Despite all of this, it was exciting to work with species that have scarcely been studied, and I am grateful for the opportunity to contribute to our understanding of the Crassulaceae.
6.5
Conclusions
To summarize, my four thesis objectives were answered as follows;
1. The current distributions of A. arboreum, A. haworthii and C.orbiculata in New Zealand are climatically distinct from their distributions elsewhere, and this constitutes a shift in at least the realized niches into cooler and wetter climatic conditions. I provided SDM projections of the species’ potential distributions at a national scale, although it was necessary to use simple models.
2. Performance was strongly climate-limited along the gradient present on Banks Peninsula, and declined with increasing elevation and precipitation. Beyond the species’ current distributions, at higher elevations, performance declined. The decline in performance was sharpest for Aeonium species, but none of the three species have yet reached climatic equilibrium.
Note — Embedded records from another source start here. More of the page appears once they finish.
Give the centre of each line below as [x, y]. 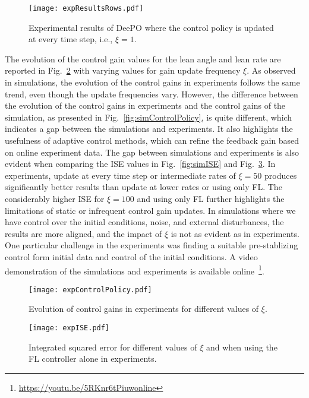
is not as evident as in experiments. [235, 233]
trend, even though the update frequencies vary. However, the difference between [152, 94]
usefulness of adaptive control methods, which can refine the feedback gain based [152, 140]
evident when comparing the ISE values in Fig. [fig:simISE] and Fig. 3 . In [140, 164]
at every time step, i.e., [71, 39]
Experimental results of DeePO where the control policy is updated [151, 27]
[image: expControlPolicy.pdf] [90, 290]
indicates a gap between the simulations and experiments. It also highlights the [149, 129]

3. Fecundity varied significantly within and among wild populations on Banks Peninsula, but very little of this variation was directly linked to climate. Plant size was the key predictor of fecundity, and across their current distributions in the region, climate does not appear to limit reproduction.
4. Testing SDMs against predicted population growth revealed that the SDMs over-predicted suitable climate, both at range edges and within the “climate envelope”. It appeared unlikely that the over-prediction was solely because of the SDM algorithm. Scale, occurrence data and climate data are also likely sources of error, factors that are relevant to all SDM studies. Despite over-prediction, SDM and higher predicted population growth were ranked similarly, so projections were refined to improve estimates of range limits on Banks Peninsula.